Headless mode hangs without error


I’m trying to run a pipeline in cellprofiler headless, though it’s getting stuck before the LoadData module. I’ve been running this build of cellprofiler headless without any issues in the past and it still runs those same pipelines successfully, so I think there might be something amiss with my pipeline.

It sits at INFO:PipelineStatistics:Pipeline saved with CellProfiler version 20150608183859 indefinitely. If I run with DEBUG log level I get:

DEBUG:cellprofiler.utilities.cpjvm:JVM will be started with AWT in headless mode
DEBUG:javabridge.jutil:Creating JVM object
DEBUG:javabridge.jutil:Signalling caller
DEBUG:cellprofiler.utilities.cpjvm:Enabled Bio-formats directory cacheing
INFO:PipelineStatistics:Pipeline saved with CellProfiler version 20150608183859
DEBUG:cellprofiler.measurement:Created temporary file /local/8706821.1.igmm_long/Cpmeasurements0X_c19.hdf5
DEBUG:cellprofiler.measurement:/exports/eddie3_homes_local/s1027820/virtualenv-1.10/myVE/bin/cellprofiler: (9 <module>): load_entry_point('CellProfiler==2.4.0rc1', 'console_scripts', 'cellprofiler')()
DEBUG:cellprofiler.measurement:/gpfs/igmmfs01/datastore/Drug-Discovery/scott/CellProfiler/cellprofiler/__main__.py: (146 main): run_pipeline_headless(options, args)
DEBUG:cellprofiler.measurement:/gpfs/igmmfs01/datastore/Drug-Discovery/scott/CellProfiler/cellprofiler/__main__.py: (683 run_pipeline_headless): initial_measurements=initial_measurements
DEBUG:cellprofiler.measurement:/gpfs/igmmfs01/datastore/Drug-Discovery/scott/CellProfiler/cellprofiler/pipeline.py: (1677 run): copy=initial_measurements)
DEBUG:cellprofiler.measurement:/gpfs/igmmfs01/datastore/Drug-Discovery/scott/CellProfiler/cellprofiler/measurement.py: (271 __init__): for frame in traceback.extract_stack():
DEBUG:cellprofiler.utilities.hdf5_dict:HDF5Dict.__init__(): /local/8706821.1.igmm_long/Cpmeasurements0X_c19.hdf5, temporary=True, copy=None, mode=w
DEBUG:cellprofiler.utilities.hdf5_dict:HDF5Dict.flush(): /local/8706821.1.igmm_long/Cpmeasurements0X_c19.hdf5, temporary=True

I’m running the command:

cellprofiler -r -c -p /exports/eddie/scratch/s1027820/JD_FAK/WT_test.cppipe --data-file=load_data_merged.csv -f 1 -l 20 -o /exports/eddie/scratch/s1027820/JD_FAK_1

Any help would be great, as I’m pretty stumped.

Solved my own problem.

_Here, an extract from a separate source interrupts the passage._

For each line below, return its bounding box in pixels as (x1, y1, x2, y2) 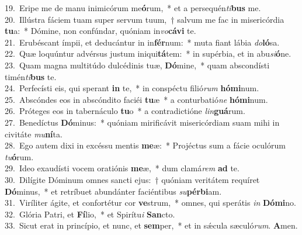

For the records:

Looks like LoadData doesn’t like large numbers of images, or it takes several hours for cellprofiler.utilities.hdf5_dict:HDF5Dict.flush() to do whatever it is it’s doing for 400,000 rows. Taking the first 20 rows of the LoadData input runs fine. I’m guessing this is the reason behind CreateBatchFiles…

Actually, I believe LoadData is the preferred way to set up huge lists of image files. We’ve had projects with millions of images. Hopefully someone else can answer what the issue might be here, and whether it’s plausible you need to indeed wait longer for whatever to happen.

LoadData is indeed the preferred way to set up huge lists of files, but there is some under-the-hood importing happening that slows it down if batch files aren’t used.

When I asked @shsingh about your issue here’s what he had to say:

yes, both --data-file and --file-list are slow and I use BatchFile to speed up.

In https://github.com/shntnu/bpcp/blob/master/run_analysis_pipeline.sh, I create a BatchFile because I need to run the same pipeline multiple times, once per group. There is a setup cost and subsequent runs are faster.

But I don’t know what happen if there are hundreds of thousands of files. Presumably CreateBatchFile will help because that’s what Mark and David used to use.

My suggestion would be to process everything one plate at a time. Its much easier to keep track of things that way.

Thank you both, sounds like splitting up the workflow and using CreateBatchFiles is a more sensible strategy for larger screens.